Exercise aim » Pick out each line in these entries that contains the string "bathroom".

[Dataset excerpts]

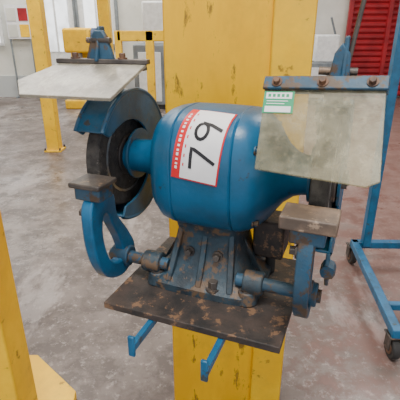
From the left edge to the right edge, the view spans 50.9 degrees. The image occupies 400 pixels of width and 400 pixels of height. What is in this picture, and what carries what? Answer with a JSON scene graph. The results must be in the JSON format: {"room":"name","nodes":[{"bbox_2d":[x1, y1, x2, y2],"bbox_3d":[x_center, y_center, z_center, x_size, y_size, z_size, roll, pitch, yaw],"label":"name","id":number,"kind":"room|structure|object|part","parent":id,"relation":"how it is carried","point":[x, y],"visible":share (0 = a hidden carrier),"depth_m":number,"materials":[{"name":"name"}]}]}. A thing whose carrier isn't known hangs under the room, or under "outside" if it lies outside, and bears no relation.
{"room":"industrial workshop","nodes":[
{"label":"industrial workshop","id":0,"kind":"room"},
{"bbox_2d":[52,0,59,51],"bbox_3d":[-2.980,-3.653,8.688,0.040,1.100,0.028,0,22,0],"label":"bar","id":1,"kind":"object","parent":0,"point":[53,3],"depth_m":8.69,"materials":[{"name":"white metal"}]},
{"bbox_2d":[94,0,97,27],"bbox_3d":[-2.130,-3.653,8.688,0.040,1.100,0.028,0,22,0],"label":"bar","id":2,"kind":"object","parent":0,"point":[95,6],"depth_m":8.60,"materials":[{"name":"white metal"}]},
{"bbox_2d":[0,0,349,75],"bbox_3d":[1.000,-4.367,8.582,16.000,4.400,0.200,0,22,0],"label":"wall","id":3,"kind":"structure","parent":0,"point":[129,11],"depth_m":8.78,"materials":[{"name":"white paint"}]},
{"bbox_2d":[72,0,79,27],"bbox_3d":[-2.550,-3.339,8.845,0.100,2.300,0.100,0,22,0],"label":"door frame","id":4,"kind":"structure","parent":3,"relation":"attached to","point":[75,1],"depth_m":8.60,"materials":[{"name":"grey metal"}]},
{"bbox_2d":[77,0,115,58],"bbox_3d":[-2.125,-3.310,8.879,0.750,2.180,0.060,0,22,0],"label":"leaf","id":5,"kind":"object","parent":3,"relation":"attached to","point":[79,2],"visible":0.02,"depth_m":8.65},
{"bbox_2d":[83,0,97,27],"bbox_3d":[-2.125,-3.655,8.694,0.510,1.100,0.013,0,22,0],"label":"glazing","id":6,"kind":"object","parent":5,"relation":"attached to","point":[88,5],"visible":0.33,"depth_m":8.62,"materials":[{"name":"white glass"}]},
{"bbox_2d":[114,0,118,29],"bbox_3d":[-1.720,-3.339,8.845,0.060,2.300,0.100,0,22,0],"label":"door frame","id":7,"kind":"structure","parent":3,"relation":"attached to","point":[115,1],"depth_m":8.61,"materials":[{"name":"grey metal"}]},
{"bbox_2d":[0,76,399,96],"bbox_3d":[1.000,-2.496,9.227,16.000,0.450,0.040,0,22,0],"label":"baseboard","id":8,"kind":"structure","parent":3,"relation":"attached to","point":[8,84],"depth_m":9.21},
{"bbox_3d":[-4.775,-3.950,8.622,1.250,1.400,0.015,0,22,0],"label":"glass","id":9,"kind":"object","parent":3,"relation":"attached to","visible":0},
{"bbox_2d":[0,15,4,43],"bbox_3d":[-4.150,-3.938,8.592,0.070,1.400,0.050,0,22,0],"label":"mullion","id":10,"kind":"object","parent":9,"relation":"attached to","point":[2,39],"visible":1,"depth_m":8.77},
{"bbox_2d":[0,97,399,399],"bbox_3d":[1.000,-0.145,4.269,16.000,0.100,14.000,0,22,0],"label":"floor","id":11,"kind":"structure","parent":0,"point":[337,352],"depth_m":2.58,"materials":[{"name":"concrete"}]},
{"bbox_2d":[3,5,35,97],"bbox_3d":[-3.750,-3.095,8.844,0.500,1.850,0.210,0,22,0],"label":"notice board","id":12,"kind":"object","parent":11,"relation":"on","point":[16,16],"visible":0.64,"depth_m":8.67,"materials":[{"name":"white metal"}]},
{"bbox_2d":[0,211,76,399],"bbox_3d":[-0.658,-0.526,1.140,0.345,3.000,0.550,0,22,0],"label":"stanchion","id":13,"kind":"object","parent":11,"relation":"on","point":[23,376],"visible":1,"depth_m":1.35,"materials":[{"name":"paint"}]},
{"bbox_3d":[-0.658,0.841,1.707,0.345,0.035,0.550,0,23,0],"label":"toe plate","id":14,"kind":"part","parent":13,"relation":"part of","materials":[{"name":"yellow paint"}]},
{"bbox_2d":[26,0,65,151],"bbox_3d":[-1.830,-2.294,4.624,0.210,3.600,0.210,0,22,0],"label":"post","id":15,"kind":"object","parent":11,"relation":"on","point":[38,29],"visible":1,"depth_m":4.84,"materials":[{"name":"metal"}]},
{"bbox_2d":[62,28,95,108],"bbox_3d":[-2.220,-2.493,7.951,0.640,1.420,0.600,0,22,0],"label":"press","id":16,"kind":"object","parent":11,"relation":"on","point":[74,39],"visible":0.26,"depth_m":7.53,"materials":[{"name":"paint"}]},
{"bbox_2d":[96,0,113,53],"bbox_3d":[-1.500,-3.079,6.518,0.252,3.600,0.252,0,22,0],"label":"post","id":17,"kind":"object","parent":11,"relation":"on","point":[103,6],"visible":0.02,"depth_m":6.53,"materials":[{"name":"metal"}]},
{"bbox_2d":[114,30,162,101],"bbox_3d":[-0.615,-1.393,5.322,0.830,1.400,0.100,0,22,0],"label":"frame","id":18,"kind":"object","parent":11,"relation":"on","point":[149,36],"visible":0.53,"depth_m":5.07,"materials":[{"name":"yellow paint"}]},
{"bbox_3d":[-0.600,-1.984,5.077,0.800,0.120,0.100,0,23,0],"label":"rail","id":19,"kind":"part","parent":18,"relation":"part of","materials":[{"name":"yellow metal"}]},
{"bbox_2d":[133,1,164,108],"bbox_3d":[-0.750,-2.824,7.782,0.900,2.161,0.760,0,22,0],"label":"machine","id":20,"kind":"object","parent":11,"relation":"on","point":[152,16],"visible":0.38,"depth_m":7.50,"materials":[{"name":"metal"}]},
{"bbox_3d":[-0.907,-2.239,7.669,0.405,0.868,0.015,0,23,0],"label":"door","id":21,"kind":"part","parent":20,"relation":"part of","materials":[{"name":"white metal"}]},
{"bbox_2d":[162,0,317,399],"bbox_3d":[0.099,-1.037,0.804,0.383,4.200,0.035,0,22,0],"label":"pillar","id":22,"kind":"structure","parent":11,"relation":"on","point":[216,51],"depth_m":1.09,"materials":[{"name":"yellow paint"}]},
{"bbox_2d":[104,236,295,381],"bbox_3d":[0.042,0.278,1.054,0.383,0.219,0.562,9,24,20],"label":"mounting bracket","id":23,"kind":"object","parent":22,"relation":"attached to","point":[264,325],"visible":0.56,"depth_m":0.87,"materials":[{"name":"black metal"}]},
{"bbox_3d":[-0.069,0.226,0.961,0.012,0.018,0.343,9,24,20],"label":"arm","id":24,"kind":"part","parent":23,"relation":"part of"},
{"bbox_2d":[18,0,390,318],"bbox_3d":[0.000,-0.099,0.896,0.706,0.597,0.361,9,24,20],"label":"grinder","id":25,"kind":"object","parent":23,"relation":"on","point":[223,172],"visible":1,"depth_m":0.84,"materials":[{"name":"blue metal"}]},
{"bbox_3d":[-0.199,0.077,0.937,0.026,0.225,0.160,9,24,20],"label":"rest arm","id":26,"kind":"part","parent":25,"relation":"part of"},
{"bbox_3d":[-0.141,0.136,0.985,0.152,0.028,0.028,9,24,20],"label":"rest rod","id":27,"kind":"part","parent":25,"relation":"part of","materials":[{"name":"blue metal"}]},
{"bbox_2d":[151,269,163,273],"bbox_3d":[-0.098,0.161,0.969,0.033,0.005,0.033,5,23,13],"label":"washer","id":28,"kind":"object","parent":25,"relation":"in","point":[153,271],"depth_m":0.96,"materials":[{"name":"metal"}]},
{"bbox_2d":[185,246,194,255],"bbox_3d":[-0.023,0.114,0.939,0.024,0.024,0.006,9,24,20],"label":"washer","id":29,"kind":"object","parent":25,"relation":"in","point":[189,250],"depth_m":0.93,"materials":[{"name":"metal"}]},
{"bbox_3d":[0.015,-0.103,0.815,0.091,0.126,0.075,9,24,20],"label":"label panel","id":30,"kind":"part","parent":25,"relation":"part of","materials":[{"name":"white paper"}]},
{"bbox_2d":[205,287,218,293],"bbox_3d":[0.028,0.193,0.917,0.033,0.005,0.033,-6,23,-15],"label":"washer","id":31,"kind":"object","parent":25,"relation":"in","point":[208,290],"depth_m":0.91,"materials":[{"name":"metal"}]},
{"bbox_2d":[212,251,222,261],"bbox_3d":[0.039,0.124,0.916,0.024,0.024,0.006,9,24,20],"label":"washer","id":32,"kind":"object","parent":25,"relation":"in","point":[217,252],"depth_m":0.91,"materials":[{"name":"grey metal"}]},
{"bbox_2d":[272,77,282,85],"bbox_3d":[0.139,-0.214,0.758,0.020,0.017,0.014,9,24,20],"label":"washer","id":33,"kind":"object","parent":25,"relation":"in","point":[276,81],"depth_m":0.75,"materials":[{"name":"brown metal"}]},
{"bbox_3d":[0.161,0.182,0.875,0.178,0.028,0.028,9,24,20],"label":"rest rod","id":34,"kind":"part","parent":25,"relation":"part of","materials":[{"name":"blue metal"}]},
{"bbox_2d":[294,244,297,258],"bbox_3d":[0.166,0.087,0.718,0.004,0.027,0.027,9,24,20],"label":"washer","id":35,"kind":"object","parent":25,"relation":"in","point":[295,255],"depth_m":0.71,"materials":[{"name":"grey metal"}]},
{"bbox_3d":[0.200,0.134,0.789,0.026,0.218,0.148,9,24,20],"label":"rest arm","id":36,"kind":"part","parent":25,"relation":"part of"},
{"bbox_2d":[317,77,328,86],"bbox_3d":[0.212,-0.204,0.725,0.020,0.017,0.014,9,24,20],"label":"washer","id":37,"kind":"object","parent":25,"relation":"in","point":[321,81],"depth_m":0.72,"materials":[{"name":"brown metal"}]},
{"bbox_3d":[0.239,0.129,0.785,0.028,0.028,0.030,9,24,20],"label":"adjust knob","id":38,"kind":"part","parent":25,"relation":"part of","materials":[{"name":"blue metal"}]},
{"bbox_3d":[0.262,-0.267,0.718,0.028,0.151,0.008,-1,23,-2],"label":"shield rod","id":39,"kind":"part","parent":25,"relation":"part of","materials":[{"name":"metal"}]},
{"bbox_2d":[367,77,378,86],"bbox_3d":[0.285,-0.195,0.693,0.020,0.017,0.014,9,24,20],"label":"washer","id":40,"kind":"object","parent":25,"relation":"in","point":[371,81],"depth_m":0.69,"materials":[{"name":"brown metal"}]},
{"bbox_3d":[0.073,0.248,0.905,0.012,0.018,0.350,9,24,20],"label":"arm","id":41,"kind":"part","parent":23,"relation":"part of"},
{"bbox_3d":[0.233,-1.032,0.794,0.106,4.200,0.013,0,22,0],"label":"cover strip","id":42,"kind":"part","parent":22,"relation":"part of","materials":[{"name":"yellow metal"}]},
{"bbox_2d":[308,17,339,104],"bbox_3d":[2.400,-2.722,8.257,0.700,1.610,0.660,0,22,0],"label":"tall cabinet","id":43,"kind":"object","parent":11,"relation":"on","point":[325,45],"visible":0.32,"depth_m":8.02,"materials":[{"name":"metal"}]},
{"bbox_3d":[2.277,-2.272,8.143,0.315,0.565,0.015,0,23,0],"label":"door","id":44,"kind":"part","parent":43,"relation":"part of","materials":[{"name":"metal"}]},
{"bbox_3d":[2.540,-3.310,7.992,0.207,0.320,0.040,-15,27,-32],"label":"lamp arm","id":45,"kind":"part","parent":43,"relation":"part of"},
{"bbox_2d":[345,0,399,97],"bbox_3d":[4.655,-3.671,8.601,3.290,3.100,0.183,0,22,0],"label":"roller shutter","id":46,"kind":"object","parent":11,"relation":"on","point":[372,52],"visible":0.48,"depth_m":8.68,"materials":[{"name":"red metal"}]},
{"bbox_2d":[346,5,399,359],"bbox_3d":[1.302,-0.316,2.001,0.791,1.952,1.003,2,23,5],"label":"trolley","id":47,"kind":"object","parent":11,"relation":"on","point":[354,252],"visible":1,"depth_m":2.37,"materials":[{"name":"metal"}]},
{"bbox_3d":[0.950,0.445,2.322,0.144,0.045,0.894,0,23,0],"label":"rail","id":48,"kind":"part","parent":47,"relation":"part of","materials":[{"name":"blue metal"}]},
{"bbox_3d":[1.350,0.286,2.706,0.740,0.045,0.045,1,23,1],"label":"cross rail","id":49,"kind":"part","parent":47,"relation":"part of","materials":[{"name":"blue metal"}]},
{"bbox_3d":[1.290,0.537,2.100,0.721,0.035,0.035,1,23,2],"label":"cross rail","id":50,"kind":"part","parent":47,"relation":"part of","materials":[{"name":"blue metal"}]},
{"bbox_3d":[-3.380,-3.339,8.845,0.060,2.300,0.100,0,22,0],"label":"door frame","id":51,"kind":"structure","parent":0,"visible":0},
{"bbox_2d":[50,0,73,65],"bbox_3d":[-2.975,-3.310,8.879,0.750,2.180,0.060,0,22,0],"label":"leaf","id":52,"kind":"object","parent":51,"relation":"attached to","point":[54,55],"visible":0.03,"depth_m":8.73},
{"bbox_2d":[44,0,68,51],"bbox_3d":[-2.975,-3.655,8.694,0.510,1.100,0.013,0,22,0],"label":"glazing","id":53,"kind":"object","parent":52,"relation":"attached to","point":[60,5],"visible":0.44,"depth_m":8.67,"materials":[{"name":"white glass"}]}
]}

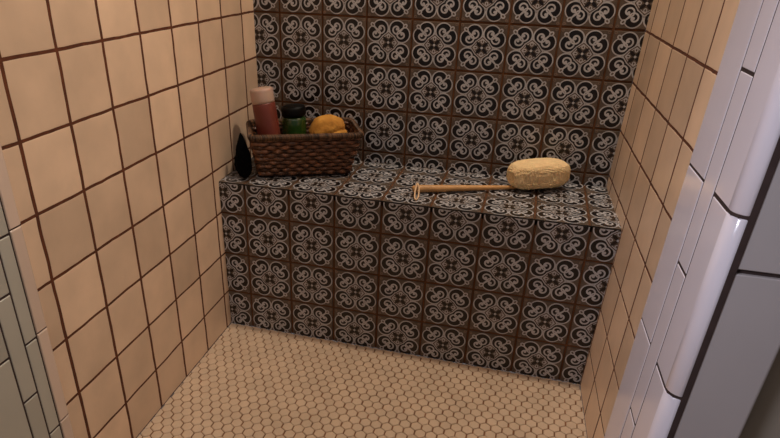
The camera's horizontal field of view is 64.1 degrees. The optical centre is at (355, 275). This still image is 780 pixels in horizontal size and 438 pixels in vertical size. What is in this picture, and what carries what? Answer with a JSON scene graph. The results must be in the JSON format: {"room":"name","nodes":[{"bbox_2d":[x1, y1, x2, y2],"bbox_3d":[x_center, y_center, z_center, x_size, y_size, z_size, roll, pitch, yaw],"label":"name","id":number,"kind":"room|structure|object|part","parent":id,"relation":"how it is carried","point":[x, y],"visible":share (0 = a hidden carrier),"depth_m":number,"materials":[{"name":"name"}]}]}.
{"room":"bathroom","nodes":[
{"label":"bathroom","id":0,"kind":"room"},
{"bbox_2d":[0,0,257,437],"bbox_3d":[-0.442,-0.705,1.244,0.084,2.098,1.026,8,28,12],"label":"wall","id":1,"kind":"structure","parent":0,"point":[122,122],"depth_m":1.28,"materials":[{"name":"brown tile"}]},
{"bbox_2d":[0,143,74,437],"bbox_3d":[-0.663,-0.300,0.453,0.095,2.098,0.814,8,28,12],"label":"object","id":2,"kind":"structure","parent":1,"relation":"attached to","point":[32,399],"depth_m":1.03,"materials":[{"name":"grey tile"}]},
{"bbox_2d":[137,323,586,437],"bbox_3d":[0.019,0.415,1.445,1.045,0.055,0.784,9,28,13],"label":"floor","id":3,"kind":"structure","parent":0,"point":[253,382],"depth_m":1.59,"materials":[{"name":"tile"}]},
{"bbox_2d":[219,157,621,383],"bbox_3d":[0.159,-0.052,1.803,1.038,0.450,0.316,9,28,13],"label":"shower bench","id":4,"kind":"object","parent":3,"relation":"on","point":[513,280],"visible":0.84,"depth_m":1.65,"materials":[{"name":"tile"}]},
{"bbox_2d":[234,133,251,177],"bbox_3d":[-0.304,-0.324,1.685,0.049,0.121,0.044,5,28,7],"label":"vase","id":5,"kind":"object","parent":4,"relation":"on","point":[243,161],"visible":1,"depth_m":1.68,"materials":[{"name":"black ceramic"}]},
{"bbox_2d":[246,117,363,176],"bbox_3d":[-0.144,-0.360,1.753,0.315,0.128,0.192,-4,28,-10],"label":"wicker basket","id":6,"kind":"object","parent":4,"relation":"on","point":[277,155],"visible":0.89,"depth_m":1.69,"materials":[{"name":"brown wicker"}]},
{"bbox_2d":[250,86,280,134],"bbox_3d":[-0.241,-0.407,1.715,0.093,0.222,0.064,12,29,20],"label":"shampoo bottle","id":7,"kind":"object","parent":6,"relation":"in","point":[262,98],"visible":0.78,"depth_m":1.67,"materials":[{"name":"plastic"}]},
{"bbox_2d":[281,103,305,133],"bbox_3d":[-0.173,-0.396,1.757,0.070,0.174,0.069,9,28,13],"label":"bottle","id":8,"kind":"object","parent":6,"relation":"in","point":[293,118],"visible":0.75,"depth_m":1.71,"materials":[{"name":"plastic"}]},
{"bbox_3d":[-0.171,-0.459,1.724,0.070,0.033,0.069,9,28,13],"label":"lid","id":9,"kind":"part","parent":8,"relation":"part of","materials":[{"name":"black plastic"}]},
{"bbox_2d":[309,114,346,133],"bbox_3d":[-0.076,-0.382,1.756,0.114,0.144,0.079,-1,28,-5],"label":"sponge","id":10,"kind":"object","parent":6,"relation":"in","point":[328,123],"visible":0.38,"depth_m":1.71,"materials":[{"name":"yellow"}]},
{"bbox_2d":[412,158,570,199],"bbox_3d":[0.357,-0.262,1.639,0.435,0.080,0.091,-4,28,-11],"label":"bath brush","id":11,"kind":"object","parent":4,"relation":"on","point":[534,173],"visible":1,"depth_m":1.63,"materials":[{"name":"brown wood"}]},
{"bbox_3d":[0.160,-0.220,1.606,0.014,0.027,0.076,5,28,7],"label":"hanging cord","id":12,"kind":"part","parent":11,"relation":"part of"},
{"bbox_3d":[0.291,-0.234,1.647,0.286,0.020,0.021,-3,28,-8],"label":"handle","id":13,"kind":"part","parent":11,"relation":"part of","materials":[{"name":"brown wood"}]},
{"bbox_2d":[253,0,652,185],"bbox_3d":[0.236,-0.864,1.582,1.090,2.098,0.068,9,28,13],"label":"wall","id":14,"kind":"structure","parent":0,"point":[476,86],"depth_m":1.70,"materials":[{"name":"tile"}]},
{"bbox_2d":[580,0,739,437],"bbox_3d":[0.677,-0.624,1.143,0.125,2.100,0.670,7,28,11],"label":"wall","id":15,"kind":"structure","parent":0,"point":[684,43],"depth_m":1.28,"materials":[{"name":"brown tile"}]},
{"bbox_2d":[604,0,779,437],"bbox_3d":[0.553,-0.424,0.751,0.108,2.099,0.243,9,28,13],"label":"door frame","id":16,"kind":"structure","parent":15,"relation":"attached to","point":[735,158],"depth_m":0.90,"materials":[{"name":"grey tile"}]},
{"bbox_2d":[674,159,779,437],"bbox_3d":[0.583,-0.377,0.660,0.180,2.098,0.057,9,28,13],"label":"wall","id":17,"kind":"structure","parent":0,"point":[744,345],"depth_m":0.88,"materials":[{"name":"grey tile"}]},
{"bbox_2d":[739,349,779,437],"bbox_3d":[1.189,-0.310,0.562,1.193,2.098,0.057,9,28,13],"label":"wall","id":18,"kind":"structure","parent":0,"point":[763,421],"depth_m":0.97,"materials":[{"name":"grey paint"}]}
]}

Result of the task »
{"room":"bathroom","nodes":[
{"label":"bathroom","id":0,"kind":"room"},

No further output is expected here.